Requirement:
For the entries that follow, state how many lines include the word "string", giving the number and nothing else.

Dataset items:
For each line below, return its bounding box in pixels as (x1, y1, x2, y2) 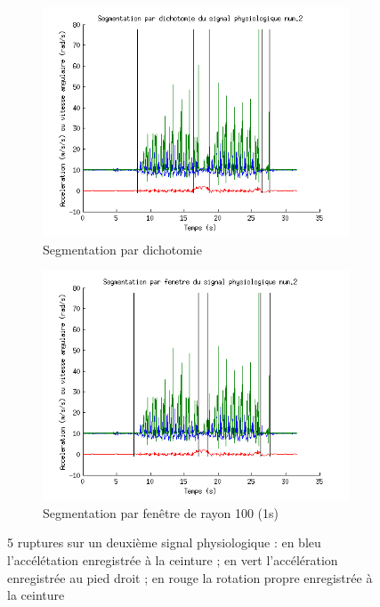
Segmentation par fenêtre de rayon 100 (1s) (43, 503, 279, 522)
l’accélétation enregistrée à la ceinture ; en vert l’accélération (7, 550, 338, 569)
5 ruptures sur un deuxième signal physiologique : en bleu (7, 533, 321, 552)
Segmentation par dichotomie (43, 239, 202, 258)
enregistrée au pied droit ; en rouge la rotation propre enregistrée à (7, 568, 373, 587)
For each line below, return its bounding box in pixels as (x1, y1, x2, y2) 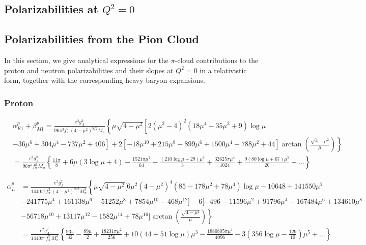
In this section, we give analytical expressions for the (4, 54, 168, 65)
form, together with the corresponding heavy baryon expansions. (4, 75, 205, 85)
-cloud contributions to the (175, 54, 259, 65)
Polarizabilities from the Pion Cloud (4, 31, 199, 47)
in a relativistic (200, 65, 247, 75)
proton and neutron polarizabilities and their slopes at (4, 65, 174, 75)
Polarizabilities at (4, 1, 98, 17)
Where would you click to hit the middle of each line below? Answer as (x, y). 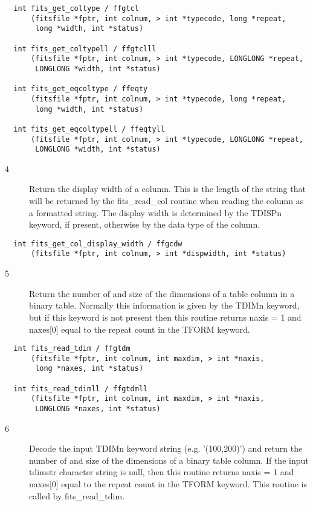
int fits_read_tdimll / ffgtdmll (81, 389)
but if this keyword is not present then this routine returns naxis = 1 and (165, 317)
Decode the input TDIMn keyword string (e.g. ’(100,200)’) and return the (166, 448)
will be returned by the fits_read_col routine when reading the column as (166, 201)
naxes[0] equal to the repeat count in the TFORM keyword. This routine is (168, 484)
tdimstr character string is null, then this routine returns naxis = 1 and (162, 472)
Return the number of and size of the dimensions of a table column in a (162, 293)
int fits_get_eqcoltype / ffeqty (81, 89)
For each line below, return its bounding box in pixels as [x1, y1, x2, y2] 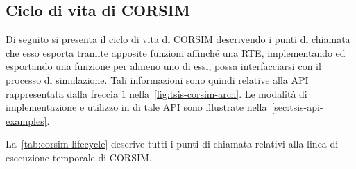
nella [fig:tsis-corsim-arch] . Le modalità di [129, 86, 307, 100]
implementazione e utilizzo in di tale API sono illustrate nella [6, 100, 267, 114]
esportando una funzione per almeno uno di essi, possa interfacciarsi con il [6, 59, 321, 73]
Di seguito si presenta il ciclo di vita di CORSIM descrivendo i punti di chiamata [6, 32, 350, 46]
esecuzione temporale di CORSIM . [6, 150, 152, 164]
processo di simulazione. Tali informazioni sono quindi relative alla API [6, 72, 309, 87]
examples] [6, 113, 47, 127]
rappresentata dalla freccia [6, 86, 118, 100]
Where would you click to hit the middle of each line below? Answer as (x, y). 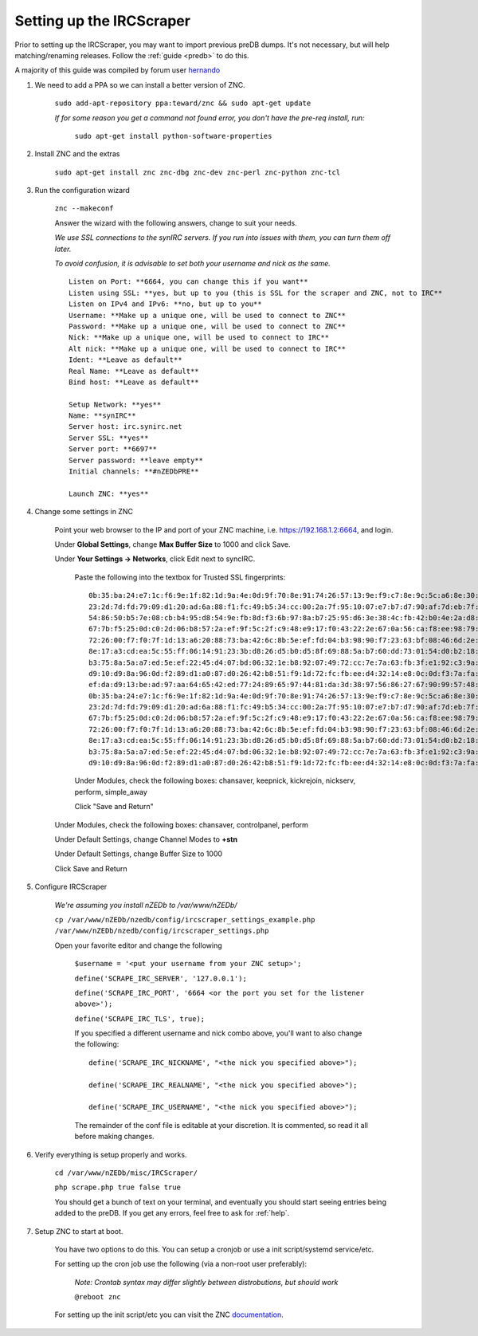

Output below:
2